# Is sailing difficult?



## mussnot (Mar 12, 2009)

I was recently asked this question over dinner with friends and I'm not sure they appreciated my answer.

I told them that for me “the most difficult part of sailing was earning the money to buy, equip and maintain my boat.”

I'm curious to hear what other members of this forum would have answered.

:thewave:


----------



## PalmettoSailor (Mar 7, 2006)

mussnot said:


> I was recently asked this question over dinner with friends and I'm not sure they appreciated my answer.
> 
> I told them that for me "the most difficult part of sailing was earning the money to buy, equip and maintain my boat."
> 
> ...


Yes, it is difficult, but fortunately its like sex, you don't have to be good at it to enjoy it. :laugher


----------



## smackdaddy (Aug 13, 2008)

My opinion...basic sailing is really pretty easy.

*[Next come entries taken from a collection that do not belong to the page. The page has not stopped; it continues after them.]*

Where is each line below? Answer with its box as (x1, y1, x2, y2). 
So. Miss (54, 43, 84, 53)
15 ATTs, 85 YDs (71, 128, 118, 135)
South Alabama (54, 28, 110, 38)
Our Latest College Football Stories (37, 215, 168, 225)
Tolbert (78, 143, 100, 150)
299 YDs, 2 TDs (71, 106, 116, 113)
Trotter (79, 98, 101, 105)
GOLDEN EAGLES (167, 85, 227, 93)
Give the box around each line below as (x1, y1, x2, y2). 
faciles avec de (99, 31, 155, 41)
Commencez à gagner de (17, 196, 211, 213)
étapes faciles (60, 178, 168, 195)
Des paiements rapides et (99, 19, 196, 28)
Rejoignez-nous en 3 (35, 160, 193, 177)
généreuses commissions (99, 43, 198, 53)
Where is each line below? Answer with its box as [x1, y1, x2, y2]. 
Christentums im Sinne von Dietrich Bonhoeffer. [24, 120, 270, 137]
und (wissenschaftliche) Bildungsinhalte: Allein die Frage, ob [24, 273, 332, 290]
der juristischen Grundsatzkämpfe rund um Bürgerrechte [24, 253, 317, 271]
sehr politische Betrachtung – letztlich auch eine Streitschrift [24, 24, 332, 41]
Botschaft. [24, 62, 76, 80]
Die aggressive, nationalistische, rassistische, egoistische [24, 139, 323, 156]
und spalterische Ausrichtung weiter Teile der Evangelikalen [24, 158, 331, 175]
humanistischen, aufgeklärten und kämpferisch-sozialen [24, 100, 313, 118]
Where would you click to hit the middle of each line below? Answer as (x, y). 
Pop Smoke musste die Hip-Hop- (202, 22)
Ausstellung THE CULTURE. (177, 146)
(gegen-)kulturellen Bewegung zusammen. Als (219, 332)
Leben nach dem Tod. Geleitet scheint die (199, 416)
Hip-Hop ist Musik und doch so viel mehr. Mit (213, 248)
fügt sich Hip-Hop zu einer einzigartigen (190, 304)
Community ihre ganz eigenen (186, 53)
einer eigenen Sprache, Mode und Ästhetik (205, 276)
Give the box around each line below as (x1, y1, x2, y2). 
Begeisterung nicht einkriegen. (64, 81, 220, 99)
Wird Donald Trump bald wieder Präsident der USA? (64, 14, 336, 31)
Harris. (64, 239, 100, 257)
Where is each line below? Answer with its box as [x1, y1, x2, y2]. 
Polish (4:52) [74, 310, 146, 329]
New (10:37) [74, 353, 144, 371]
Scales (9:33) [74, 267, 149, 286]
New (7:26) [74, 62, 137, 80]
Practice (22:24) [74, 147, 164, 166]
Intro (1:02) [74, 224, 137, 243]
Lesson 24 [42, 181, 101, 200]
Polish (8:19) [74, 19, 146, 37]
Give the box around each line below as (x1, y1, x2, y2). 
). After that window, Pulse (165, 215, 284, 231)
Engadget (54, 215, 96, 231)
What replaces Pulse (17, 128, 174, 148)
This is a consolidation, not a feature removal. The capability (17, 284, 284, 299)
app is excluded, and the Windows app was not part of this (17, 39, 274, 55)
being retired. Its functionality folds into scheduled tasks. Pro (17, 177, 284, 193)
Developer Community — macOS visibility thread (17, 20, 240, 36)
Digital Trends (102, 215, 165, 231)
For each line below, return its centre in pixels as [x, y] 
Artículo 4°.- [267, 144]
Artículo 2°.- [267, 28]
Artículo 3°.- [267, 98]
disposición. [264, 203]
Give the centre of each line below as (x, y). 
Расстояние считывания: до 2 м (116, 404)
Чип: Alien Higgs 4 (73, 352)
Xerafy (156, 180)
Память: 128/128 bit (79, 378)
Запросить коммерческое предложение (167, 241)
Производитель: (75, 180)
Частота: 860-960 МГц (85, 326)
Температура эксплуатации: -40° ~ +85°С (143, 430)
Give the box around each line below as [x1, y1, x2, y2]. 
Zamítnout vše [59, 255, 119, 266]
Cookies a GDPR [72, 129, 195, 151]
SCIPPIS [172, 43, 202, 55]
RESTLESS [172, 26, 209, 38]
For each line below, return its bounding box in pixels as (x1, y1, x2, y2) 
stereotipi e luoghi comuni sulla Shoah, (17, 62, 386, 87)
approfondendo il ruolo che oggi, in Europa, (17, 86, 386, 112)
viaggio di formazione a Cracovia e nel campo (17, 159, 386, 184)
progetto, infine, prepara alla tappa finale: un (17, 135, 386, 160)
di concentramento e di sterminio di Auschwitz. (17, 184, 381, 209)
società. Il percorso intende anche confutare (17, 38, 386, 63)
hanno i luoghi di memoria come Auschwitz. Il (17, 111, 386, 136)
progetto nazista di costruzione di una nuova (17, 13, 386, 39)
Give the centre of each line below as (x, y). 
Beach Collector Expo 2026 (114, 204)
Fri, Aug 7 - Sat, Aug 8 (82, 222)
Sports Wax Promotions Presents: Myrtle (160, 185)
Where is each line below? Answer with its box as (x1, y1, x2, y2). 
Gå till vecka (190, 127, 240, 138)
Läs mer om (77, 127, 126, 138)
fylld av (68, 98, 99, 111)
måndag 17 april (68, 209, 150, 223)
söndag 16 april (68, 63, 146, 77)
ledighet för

Great sailing is infinitely hard.

(I'm still suck on basic right now.)


----------



## Mechsmith (Jun 7, 2009)

Yoy're right, It's just like sex. Any kid can do it but it takes an old man to do it really well


----------



## smackdaddy (Aug 13, 2008)

+1 porc.


----------



## Yamsailor (Jun 7, 2006)

smackdaddy said:


> +1 porc.


+2 Porc

Learning sailing is easy, doing it well--takes a life time to master.

Cost---It is expensive BUT there is a boat or sailing club for any budget.

Skipper membership at my club is $1100/year. Liberty Sailing Club Racing and Cruising J/Boats on the Delaware River Waterfront in Center City Philadelphia


----------



## sailtimeci (Dec 10, 2006)

My answer is that it is no harder than Golf! And for the time impoverished a lot of fun can be had in less time than a round of 18 holes!


----------



## 2Gringos (Jan 4, 2008)

read these forums. Read the responses, and thoughts, and ideas, and opinions of these people. Think carefully about the people on here who are doing it (sailing).

Now.

Do you REALLY think it could be very difficult?


----------



## lapworth (Dec 19, 2008)

Yep you can do anything cheap but once you get the bug your in trouble.

First year sailing less then 3,000.00 buying boat included.
Next year over 4,000.00 new sail,gps,hatch,fishing poles and holders.

First year Golf 500.00 used clubs and low budget courses.
Now I pay $ 600.00 per year just being part of a club.

Everthing is easy to do its when you want to do somthing well is when it becomes hard.


----------



## smackdaddy (Aug 13, 2008)

Muss, judging by this story on your blog...I wanna party with you!

"Kicked out of Palma de Mallorca"

I've been hoping to get kicked out of killer places like that for years!

PS - you seem to be in much better position to tell us. You actually sailed that 23 footer across the pond? Wow!


----------



## Faster (Sep 13, 2005)

Any hobby gets expensive when you jump in with both feet... ask anyone who keeps horses....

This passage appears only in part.